Mas como vai controlar que as casas distribuídas por sorteio para as rendas acessíveis não acabam no mercado paralelo a preços bem mais elevados? Ainda não se sabe. Já há casas distribuídas ao abrigo deste programa, no entanto, “ainda não está montada uma equipa de fiscalização do sistema. Mas a questão tem de ser resolvida”, responde Medina ao Observador. Por agora só mesmo a pressa em dar a chave a quem se candidatou e teve casa atribuída, foram cerca de 500 até aqui, muito abaixo das 6 mil prometidas pelo socialista há quatro anos. “Nos edifícios grandes haverá um zelador para controlar as situações”, detalha Inês Ucha, a presidente do conselho de administração da SRU faz parte da lista de Medina e que o candidato aponta como futuro responsável por este tipo de obras.

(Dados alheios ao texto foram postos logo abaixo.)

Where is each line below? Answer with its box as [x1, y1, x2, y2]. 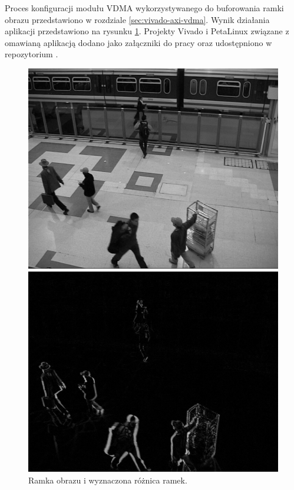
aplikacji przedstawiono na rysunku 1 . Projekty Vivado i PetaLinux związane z [5, 25, 289, 37]
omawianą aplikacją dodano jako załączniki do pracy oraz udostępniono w [5, 36, 272, 48]
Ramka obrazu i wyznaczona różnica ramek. [28, 473, 187, 486]
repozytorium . [5, 48, 58, 60]
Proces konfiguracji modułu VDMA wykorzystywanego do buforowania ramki [5, 2, 284, 14]
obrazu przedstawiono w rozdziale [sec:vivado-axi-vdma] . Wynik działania [5, 13, 270, 25]
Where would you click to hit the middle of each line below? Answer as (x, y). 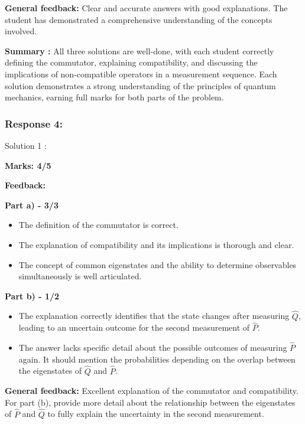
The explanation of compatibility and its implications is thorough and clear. (156, 244)
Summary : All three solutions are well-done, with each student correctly (139, 50)
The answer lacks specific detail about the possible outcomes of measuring (153, 348)
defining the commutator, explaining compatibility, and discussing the (131, 62)
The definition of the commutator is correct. (98, 225)
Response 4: (34, 123)
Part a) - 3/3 (32, 205)
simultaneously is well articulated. (80, 276)
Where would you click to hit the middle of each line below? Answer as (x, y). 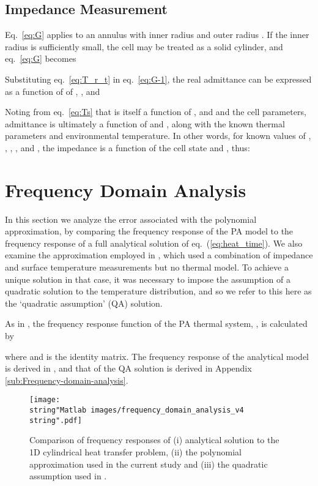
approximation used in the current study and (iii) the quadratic (149, 464)
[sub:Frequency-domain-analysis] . (67, 380)
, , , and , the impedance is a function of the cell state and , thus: (128, 147)
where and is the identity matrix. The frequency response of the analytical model (157, 356)
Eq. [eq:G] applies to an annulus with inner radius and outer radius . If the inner (157, 35)
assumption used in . (68, 476)
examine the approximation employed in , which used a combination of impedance (159, 255)
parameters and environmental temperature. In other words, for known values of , (158, 136)
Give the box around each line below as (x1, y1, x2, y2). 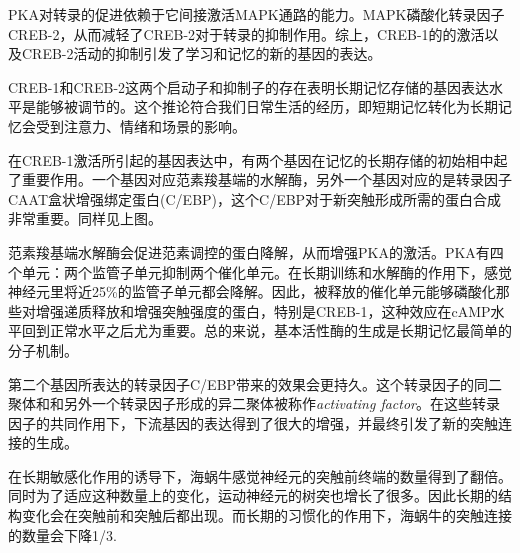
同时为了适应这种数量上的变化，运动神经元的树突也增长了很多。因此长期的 (8, 485, 498, 506)
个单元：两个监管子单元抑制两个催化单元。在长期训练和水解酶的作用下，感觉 (8, 261, 512, 282)
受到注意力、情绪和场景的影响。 (35, 115, 246, 136)
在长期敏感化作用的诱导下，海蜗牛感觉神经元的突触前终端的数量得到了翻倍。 (8, 465, 512, 486)
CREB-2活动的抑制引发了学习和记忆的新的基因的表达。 (21, 43, 382, 64)
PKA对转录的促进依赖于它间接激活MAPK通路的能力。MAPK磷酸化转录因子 (8, 4, 505, 24)
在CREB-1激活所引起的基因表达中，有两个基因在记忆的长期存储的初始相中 (8, 149, 494, 170)
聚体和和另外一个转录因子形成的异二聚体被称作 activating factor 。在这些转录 (8, 393, 501, 414)
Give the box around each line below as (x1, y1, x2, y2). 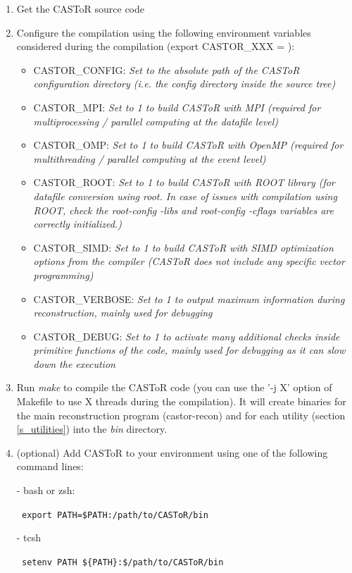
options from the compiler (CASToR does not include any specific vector (33, 254, 345, 269)
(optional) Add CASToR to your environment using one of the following (16, 445, 328, 460)
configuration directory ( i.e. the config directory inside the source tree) (33, 76, 336, 91)
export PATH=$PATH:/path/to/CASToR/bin (21, 510, 208, 520)
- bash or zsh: (16, 483, 75, 498)
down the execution (33, 356, 115, 371)
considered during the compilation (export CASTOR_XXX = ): (16, 39, 295, 54)
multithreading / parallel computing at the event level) (33, 151, 266, 166)

A litigância, queixa-se o autarca, é o maior inimigo do avanço destes projetos. Depois há a fiscalização do Tribunal de Contas que Medina já criticou amplamente. A experiência destes anos leva-o a ser mais contido nas promessas para o mandato a que se candidata: “A expectativa é ter 5 mil atribuídas ao longo do mandato”. Como garante que desta vez é que é? Agora muitas destas casas prometidas já estão em obra. Quanto ao retorno, Medina garante que começa a acontecer assim que a Câmara recebe rendas e Inês Lobo, que é a número dois da sua lista, acrescenta ao Observador que os espaços comerciais existentes em alguns dos condomínios que estão a ser criados são essenciais para esta receita, tendo em conta que a renda praticada aí já será aos preço de mercado.

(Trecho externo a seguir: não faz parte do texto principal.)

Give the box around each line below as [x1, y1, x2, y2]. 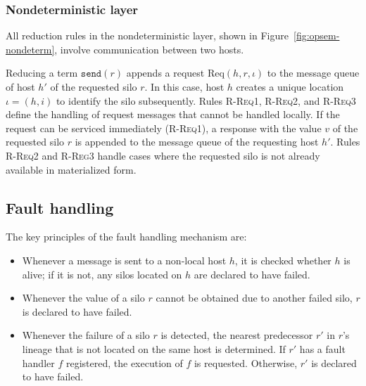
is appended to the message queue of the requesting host [75, 134, 319, 149]
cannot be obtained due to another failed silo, [156, 290, 353, 305]
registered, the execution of [65, 355, 183, 370]
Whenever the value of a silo [22, 290, 145, 305]
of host [6, 79, 35, 94]
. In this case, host [144, 79, 225, 94]
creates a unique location [236, 79, 344, 94]
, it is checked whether [234, 252, 332, 267]
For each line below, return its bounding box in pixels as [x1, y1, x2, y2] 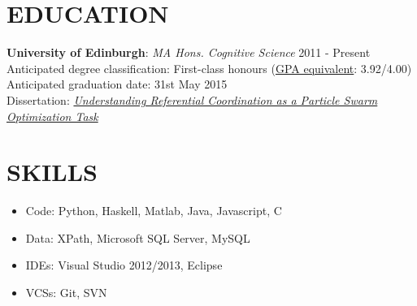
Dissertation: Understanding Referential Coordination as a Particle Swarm [7, 91, 378, 108]
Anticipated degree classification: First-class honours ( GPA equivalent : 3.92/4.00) [7, 59, 412, 76]
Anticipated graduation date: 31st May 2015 [7, 75, 228, 93]
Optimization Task [7, 107, 98, 124]
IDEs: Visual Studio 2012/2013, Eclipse [25, 256, 223, 274]
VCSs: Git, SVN [25, 284, 107, 300]
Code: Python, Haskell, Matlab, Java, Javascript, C [25, 202, 282, 219]
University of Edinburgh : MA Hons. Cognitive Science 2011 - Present [7, 44, 371, 61]
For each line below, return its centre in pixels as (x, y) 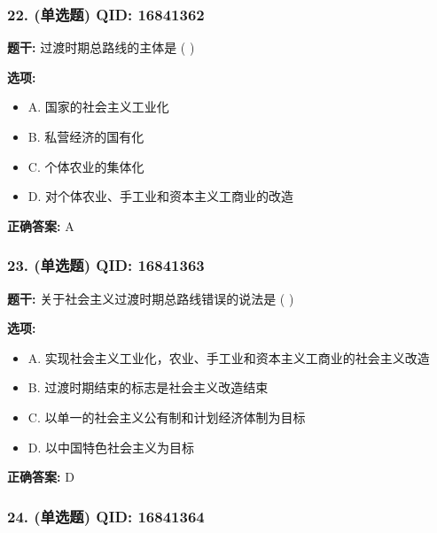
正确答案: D (41, 477)
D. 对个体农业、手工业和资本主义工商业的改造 (161, 196)
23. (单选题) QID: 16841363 (106, 265)
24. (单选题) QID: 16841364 (106, 516)
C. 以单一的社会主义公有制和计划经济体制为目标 (167, 417)
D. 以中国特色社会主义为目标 (111, 447)
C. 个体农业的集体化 (86, 166)
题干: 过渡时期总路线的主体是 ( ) (101, 47)
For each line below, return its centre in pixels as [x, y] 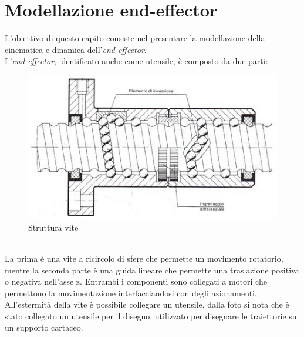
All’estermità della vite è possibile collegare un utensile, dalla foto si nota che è [147, 304]
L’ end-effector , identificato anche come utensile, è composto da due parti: [136, 61]
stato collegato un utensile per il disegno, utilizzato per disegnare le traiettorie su [151, 316]
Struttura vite [53, 227]
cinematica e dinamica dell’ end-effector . [76, 49]
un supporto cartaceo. [44, 327]
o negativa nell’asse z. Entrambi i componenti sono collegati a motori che [136, 281]
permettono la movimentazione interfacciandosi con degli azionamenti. [131, 293]

Os “cérebros” e os “descontozinhos” de Moedas
É o programa que Medina mais tem apontado à cabeça das suas políticas e particularmente quando quer atingir a direita na disputa pelo eleitorado de classe média. A Carlos Moedas, seu adversário mais direto nessa frente, o candidato do PS acusa ter apenas como plano alternativo a este programa “propor-se dar uns descontozinhos às famílias”. “Tantos meses e tantos cérebros a pensar e ainda não conseguiu dar resposta ao problema de habitação” em Lisboa, atirou ao social-democrata a meio da iniciativa de campanha onde mostrou obra da CML.

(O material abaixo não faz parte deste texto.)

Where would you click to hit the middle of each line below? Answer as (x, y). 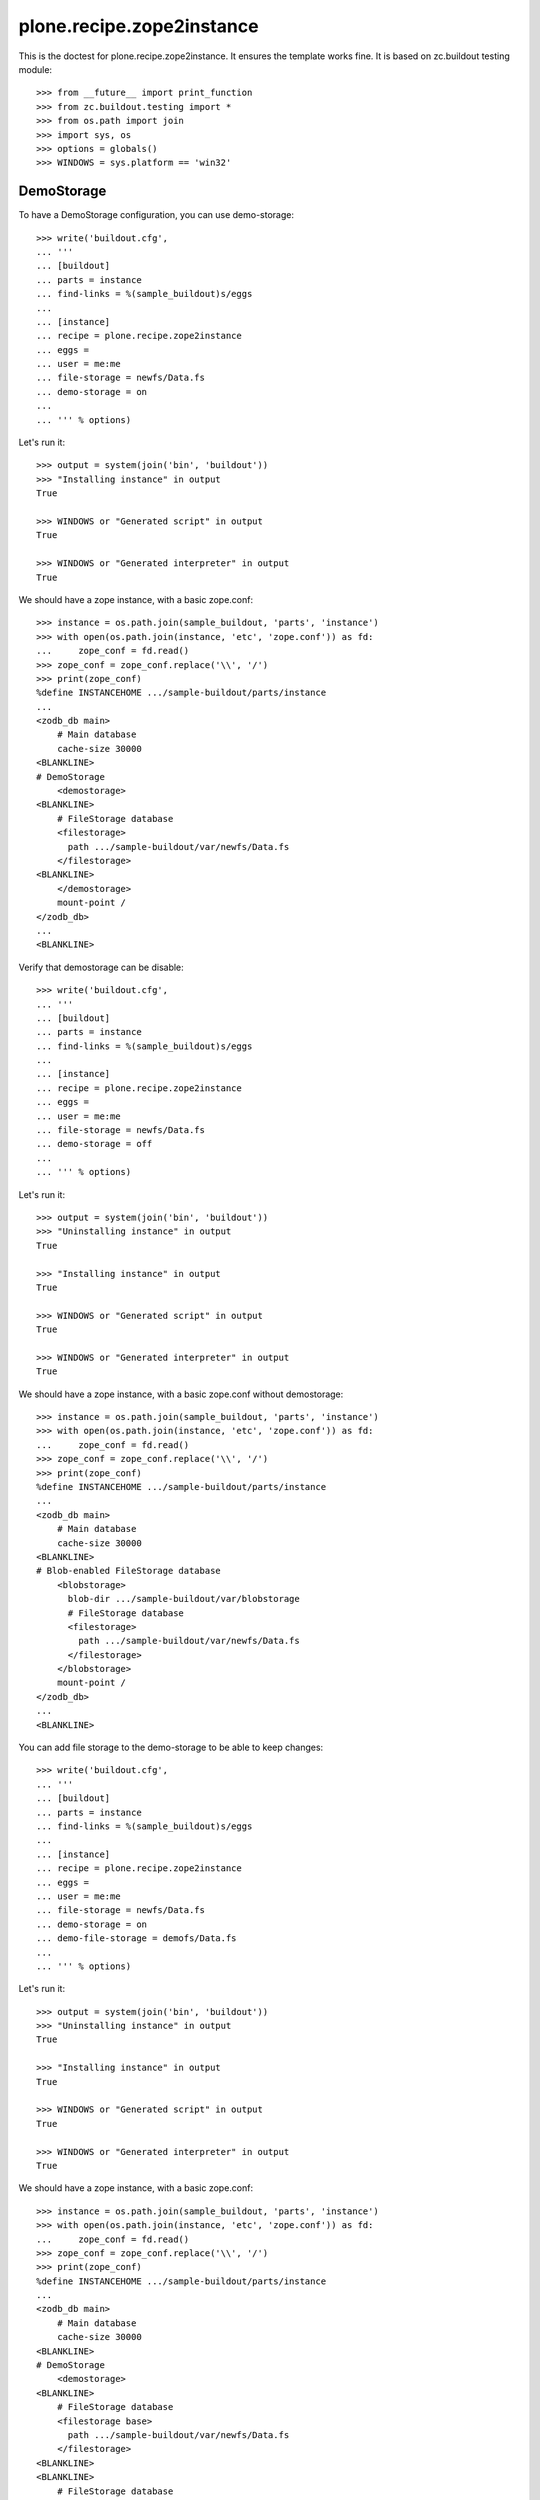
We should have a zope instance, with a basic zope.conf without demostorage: (181, 1394)
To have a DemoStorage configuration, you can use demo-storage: (156, 215)
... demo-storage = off (94, 1144)
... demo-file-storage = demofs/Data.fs (136, 1938)
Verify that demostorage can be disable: (101, 967)
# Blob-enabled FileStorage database (129, 1571)
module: (35, 69)
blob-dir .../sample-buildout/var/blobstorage (183, 1599)

Isto tudo no mesmo terraço. Depois seguiu num do mini-autocarros descapotáveis da sua candidatura até à Avenida Estados Unidos da América, visitou o andar modelo de um dos dois prédios, que totalizarão 96 casas também para arrendamento acessível, e que estão também em obra. Subiu pala escada de serviço até ao primeiro andar, mas quis ir ao último andar ver a vista. Doze andares (por agora) sem elevador que o candidato galgou para sublinhar a localização privilegiada do edifício, face às rendas que serão cobradas a quem calhar com a casa em sorte.
É um programa de que Medina se tem gabado nesta campanha — e que tem sido muitas vezes abordado com casos concretos de problemas de habitação pela cidade, de jovens e idosos — e que não gosta que ninguém reclame para si. Aliás, foi por isso que na segunda-feira, num comício ao fim do dia em Arroios, se atirou ao Bloco de Esquerda que colocou o pé, em campanha. num dos edifícios puxando a si alguns dos louros. É tema que transtorna o socialista que nesse comício disparou sem apelo nem agravo sobre a esquerda: “Não teria havido uma única casa de rendas acessíveis se o PS não tivesse ganhos as eleições”.
E esta terça-feira, no terraço de uma das obras que quer associadas à sua gestão da CML, cravou fundo a diferença para o BE nesta matéria. Diz que ao contrário do partido liderado por Catarina Martins “não tem nenhum dogma” e é que isso mesmo que o “afasta do Bloco. Não tenho preconceitos”. Medina é contra deixar os privados fora disto e que a concessão a privados “tem virtudes”. O argumento distancia-o da esquerda e, mais uma vez, pisca o olho ao centro.